Records from a collection:
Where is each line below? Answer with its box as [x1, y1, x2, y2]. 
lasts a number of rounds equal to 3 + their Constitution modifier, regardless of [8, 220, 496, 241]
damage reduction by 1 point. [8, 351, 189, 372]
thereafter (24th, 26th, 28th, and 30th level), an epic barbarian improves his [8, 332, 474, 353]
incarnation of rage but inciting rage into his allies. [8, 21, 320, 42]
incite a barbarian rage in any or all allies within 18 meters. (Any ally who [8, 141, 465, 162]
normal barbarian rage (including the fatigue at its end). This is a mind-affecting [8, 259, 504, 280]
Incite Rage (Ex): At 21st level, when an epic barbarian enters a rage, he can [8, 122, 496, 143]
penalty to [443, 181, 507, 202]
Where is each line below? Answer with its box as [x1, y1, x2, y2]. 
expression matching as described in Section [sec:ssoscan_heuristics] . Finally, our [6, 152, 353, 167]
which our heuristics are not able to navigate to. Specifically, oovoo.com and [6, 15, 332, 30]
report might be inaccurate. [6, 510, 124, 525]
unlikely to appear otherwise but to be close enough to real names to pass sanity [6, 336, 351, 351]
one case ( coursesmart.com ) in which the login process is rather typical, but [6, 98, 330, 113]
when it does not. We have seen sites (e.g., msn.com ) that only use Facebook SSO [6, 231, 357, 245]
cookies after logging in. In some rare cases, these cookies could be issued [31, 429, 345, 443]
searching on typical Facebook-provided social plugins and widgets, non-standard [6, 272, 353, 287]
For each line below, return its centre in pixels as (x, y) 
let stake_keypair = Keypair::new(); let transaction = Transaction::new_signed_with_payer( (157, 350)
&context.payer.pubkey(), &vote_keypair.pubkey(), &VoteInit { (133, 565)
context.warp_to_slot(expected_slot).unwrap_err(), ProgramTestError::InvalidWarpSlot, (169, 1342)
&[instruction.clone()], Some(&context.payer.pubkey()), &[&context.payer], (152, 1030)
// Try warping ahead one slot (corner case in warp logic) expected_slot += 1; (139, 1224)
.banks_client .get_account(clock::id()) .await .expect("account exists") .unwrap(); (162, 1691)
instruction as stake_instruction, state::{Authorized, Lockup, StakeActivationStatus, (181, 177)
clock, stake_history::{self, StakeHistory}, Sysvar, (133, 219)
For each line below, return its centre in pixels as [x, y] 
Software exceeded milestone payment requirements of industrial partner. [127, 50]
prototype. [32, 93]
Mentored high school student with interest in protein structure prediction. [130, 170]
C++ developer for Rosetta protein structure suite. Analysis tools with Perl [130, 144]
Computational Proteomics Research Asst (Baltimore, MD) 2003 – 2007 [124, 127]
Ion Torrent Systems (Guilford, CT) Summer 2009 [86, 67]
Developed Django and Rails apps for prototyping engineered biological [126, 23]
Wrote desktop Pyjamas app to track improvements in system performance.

◆ **EXERCISE BRIEF**: Working from the data above, extract solely the lines from the one containing "1; (139, 1224)" through the one containing "StakeActivationStatus, (181, 177)", exactly as they appear, both included.

◆ **SOLUTION**:
// Try warping ahead one slot (corner case in warp logic) expected_slot += 1; (139, 1224)
.banks_client .get_account(clock::id()) .await .expect("account exists") .unwrap(); (162, 1691)
instruction as stake_instruction, state::{Authorized, Lockup, StakeActivationStatus, (181, 177)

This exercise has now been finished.